What to work on
Which lines of the records contain the word "SFTP"? Copy each one.

Excerpted records
──────
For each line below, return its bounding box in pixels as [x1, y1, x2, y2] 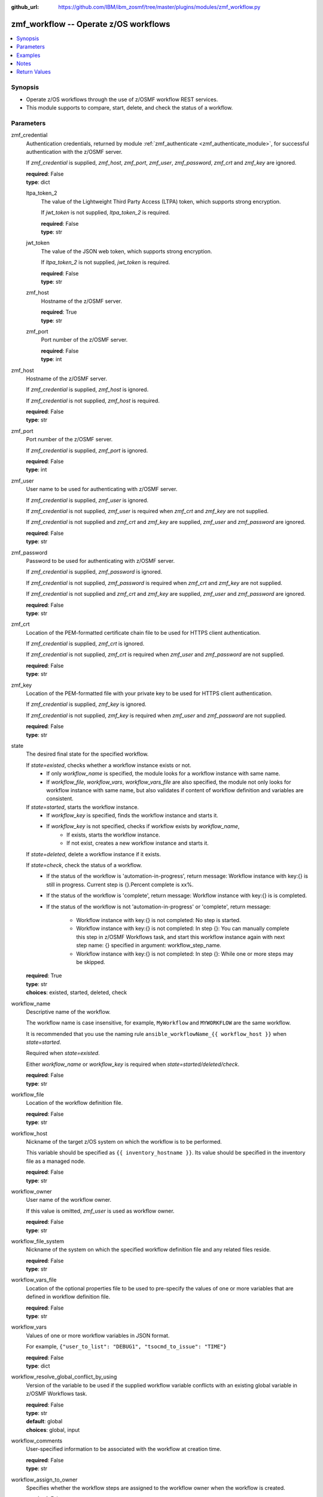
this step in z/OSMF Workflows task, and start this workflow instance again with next [76, 933, 285, 940]
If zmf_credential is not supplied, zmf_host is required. [26, 397, 160, 404]
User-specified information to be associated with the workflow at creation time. [26, 1446, 221, 1453]
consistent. [46, 795, 74, 802]
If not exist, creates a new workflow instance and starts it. [66, 840, 209, 847]
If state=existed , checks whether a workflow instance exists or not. [26, 761, 191, 769]
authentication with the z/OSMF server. [26, 148, 123, 155]
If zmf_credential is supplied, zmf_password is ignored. [26, 568, 163, 575]
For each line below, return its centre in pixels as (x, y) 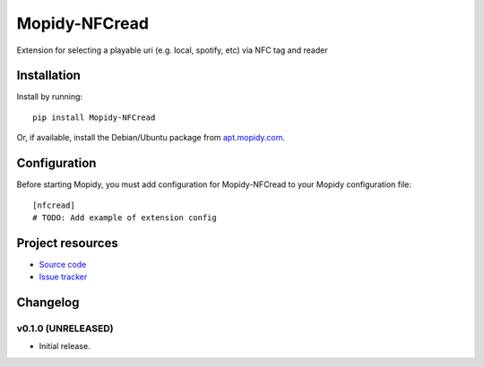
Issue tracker (63, 277)
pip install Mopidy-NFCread (94, 117)
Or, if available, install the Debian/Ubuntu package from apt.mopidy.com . (151, 138)
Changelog (48, 303)
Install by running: (50, 97)
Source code (63, 264)
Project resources (67, 243)
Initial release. (65, 346)
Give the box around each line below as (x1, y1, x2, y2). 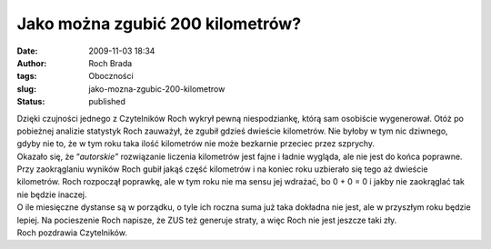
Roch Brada (88, 57, 133, 68)
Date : (16, 45, 38, 56)
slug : (16, 83, 36, 95)
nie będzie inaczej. (16, 189, 87, 200)
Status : (16, 96, 45, 107)
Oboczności (88, 71, 134, 82)
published (88, 96, 126, 107)
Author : (16, 57, 47, 68)
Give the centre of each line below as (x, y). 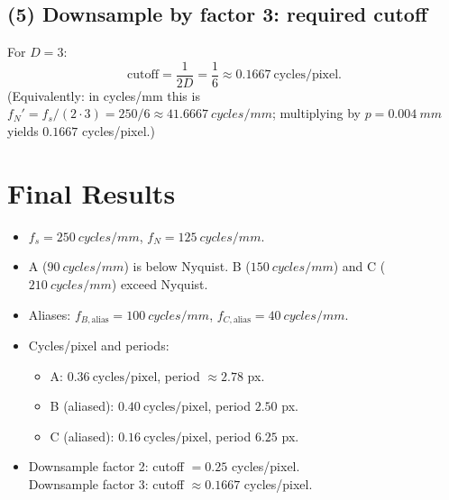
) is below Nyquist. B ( (187, 266)
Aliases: (50, 314)
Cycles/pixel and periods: (99, 345)
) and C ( (359, 266)
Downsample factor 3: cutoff (106, 483)
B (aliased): (82, 406)
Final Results (92, 192)
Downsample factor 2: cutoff (106, 466)
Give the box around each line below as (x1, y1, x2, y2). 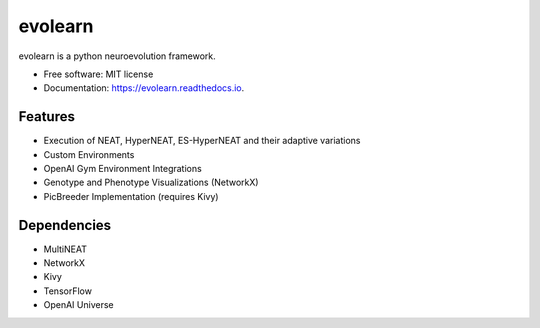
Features (18, 108, 75, 125)
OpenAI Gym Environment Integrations (43, 163, 202, 175)
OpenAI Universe (43, 299, 114, 311)
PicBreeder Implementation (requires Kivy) (43, 190, 219, 202)
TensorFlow (43, 285, 92, 297)
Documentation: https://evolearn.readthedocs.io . (43, 82, 245, 94)
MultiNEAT (43, 243, 87, 255)
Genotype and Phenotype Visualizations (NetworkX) (43, 176, 259, 189)
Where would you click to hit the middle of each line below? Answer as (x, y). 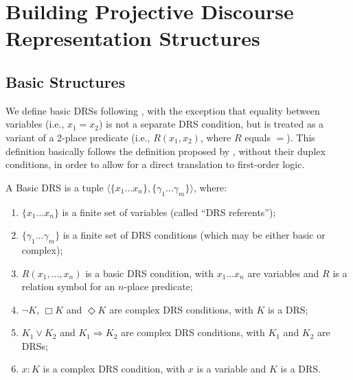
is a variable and (231, 369)
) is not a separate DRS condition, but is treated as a (212, 124)
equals (258, 137)
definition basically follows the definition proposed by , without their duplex (166, 151)
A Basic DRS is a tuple (55, 187)
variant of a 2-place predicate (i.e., (78, 137)
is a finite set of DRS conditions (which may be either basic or (194, 235)
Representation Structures (133, 38)
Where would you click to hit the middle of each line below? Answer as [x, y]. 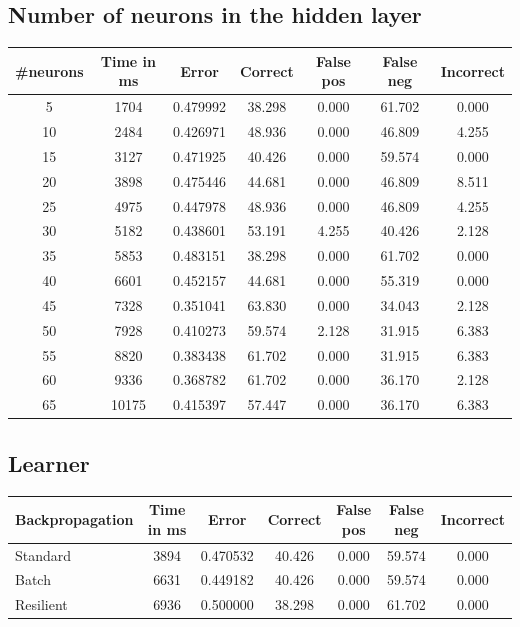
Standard [43, 554]
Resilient [41, 604]
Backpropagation [74, 518]
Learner [49, 462]
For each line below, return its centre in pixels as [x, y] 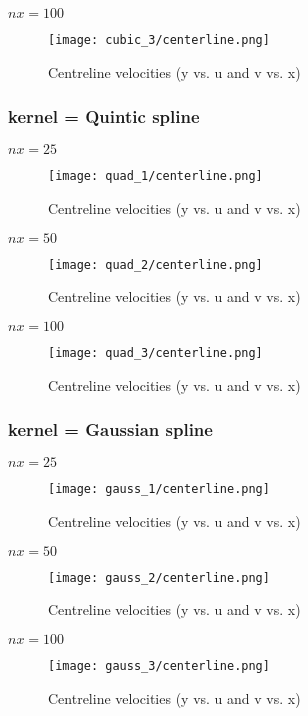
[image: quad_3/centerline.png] [155, 352]
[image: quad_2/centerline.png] [155, 264]
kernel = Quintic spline [104, 116]
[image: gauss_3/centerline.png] [159, 665]
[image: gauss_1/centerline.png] [159, 489]
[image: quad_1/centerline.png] [155, 176]
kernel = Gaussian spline [110, 429]
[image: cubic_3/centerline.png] [159, 40]
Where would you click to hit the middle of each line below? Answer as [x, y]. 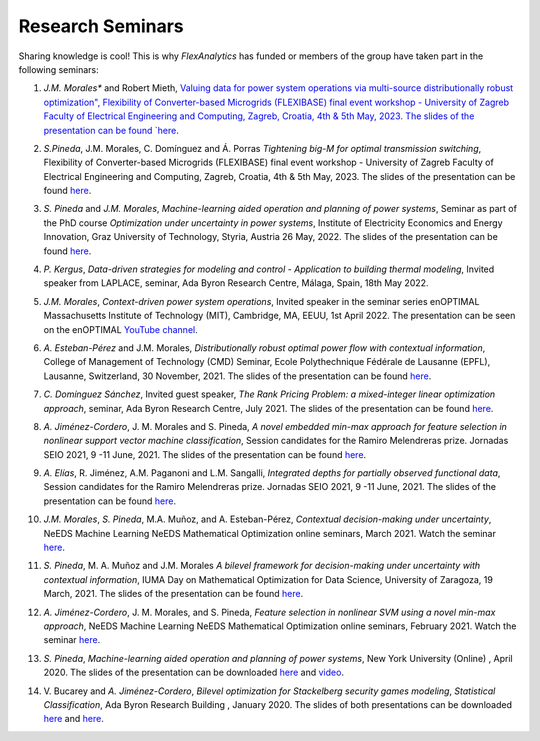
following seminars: [58, 69]
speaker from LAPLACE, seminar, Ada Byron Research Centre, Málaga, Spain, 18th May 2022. [236, 283]
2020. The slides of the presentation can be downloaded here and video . [194, 672]
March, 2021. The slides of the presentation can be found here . [173, 594]
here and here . [73, 719]
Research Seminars [101, 26]
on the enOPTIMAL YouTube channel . [121, 329]
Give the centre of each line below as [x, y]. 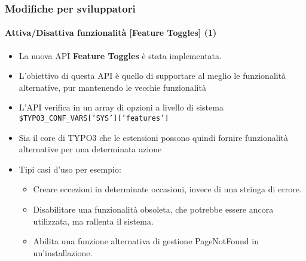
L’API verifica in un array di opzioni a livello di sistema [121, 107]
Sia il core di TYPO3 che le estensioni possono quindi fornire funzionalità [154, 137]
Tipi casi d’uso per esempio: [70, 169]
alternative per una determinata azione [90, 149]
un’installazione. [63, 252]
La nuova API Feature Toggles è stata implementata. [120, 55]
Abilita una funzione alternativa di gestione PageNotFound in [146, 241]
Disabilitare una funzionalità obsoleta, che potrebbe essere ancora [153, 209]
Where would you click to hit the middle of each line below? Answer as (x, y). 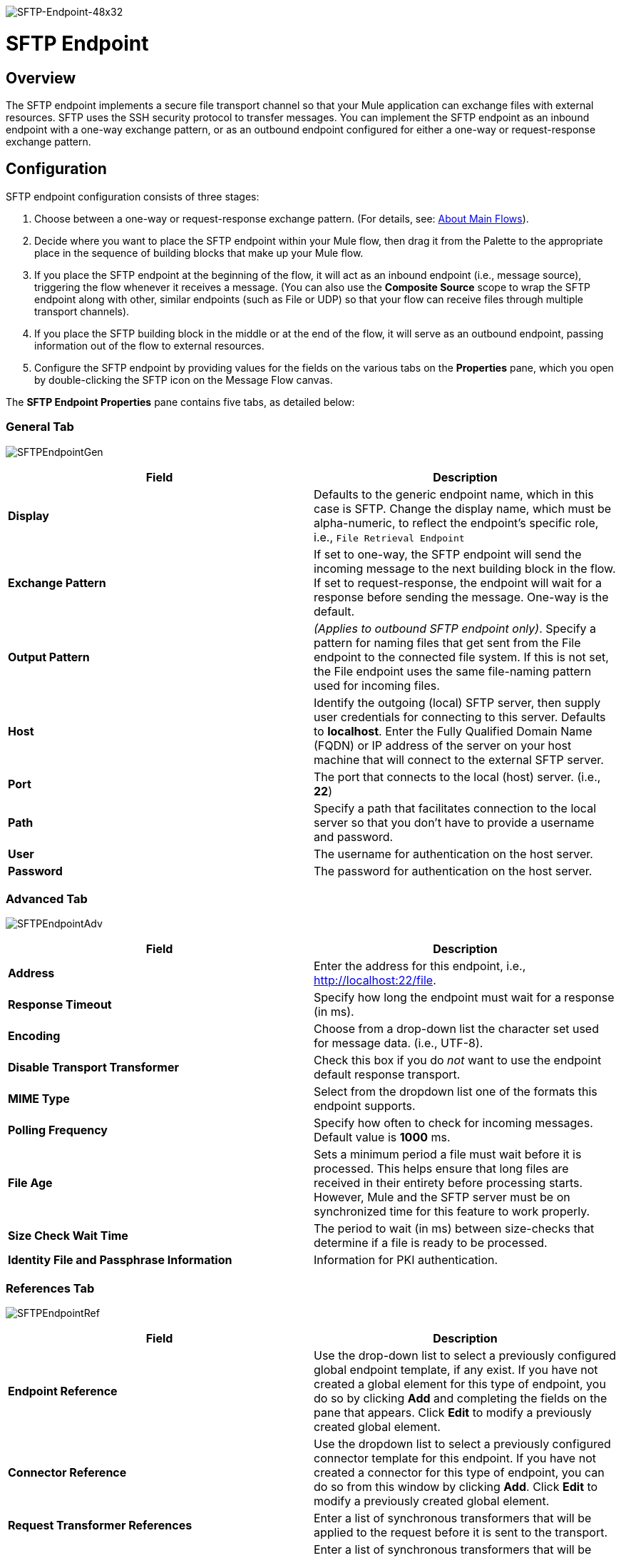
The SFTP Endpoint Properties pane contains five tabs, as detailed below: (180, 402)
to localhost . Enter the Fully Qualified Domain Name (453, 731)
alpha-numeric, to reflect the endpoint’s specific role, (456, 523)
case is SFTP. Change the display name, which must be (463, 508)
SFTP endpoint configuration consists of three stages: (133, 196)
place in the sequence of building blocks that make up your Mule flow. (199, 253)
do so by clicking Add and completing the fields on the (461, 1399)
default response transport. (387, 1075)
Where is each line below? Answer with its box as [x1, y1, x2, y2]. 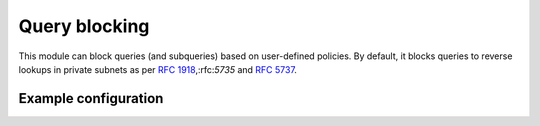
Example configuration [18, 90, 164, 107]
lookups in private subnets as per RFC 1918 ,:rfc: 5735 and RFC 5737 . [18, 63, 297, 75]
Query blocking [18, 15, 150, 37]
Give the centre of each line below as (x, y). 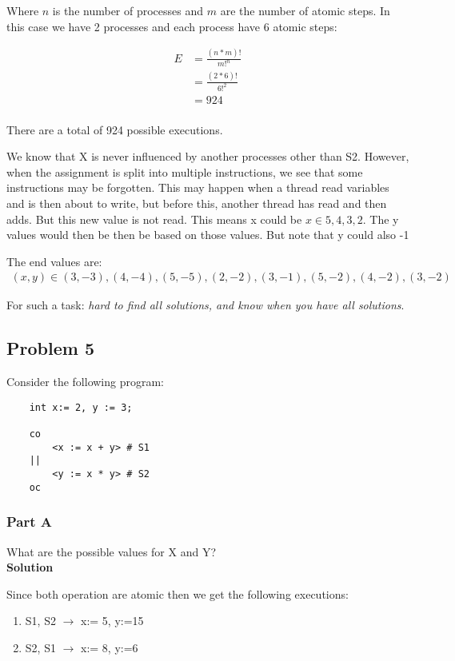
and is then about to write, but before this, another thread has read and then (197, 203)
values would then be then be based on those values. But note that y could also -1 (208, 235)
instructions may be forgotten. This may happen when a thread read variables (198, 187)
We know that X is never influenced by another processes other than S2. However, (208, 156)
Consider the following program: (85, 382)
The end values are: (54, 261)
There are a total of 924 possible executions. (115, 129)
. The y (381, 219)
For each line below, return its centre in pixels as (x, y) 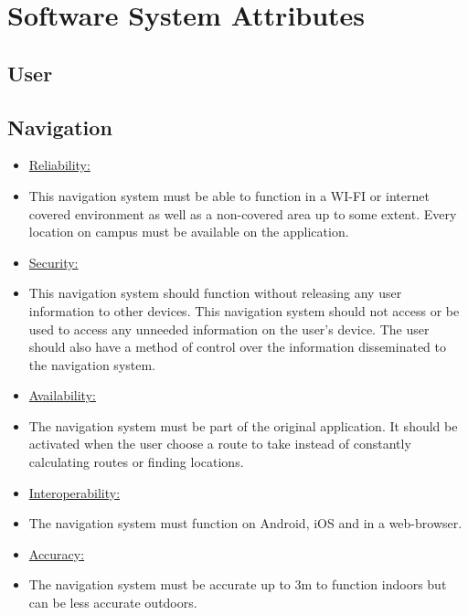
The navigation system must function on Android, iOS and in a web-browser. (245, 523)
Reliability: (59, 165)
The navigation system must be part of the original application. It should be (243, 425)
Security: (53, 262)
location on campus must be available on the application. (189, 232)
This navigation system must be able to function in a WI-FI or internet (229, 195)
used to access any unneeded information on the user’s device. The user (229, 329)
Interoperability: (74, 492)
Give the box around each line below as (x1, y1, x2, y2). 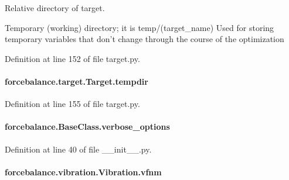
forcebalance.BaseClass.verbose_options (5, 120, 170, 133)
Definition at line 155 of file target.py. (5, 98, 140, 110)
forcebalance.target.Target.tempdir (5, 75, 148, 87)
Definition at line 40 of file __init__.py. (5, 143, 152, 155)
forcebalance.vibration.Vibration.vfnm (5, 165, 162, 178)
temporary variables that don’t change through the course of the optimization (5, 33, 284, 45)
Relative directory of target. (5, 2, 105, 13)
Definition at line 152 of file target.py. (5, 52, 140, 64)
──────
Output of the exercise
The SFTP Endpoint Properties pane contains five tabs, as detailed below: (180, 402)
case is SFTP. Change the display name, which must be (463, 508)
SFTP endpoint configuration consists of three stages: (133, 196)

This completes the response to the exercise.